И разве в «слове», в учительской мысли была сила Толстого? Его сила – в немыслящих художественных образах. На них почиет живая сила, тихий свет Божий, и перед ними меркнет весь Толстой-учитель с его мертвым шорохом. И разве не чувствуем мы ближе к Богу простого лесковского монаха, едва бормотавшего «Господи, помилуй, Господи, помилуй», но полного благодатного света, чем, скажем, утонченный и хладный ум александрийского мудреца, познавшего все слова, для того чтобы превращать Божий мир в игру силлогизмов? Уж не такой ли мудрец, в самом деле, и Мережковский? Но не в этом сердцевина вопроса.

Мережковский осмыслил по-своему бытие мира, и ошибается он или не ошибается, так ли сбывалось и так ли сбудется, как он толкует, все равно, огромна мысль художника-мыслителя. Он убеждает нас, что так сбывается. Может быть, мир и не таков, как мир Мережковского, но он желает такого мира, он творит свой мир.

Именно в этом и заключается то, что давно следовало заметить, говоря о Мережковском, – в этом его магия.

Он больше заклинатель, маг, чем учитель и пророк. Один мир он приемлет – тот, который создал себе, и этим своим миром заклинает наши души.

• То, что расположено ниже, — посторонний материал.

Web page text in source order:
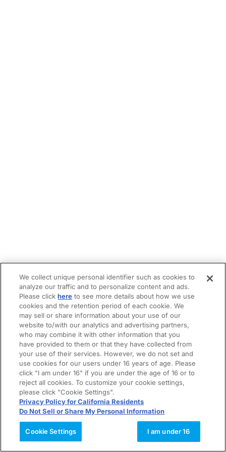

Такими заклинаниями полон и его последний труд «Наполеон». Когда вы не примете его «Наполеона», когда он не войдет и не заполнит вас с магической силой, когда вы, отряхнув его магическое очарование, не станете его глазами смотреть на мир, – вы скажете, что «Наполеон» Мережковского, по крайней мере, в первом томе, который мы разбираем, только блещущая и холодная цепь острых аналогий, пирамида силлогизмов, чтобы отчетливо построить геометрически-бездыханную фигуру Наполеона – «квадрат человеческого гения» и в то же время основание «божественной пирамиды, заостряющейся в одно острое, в одну точку: я – Бог».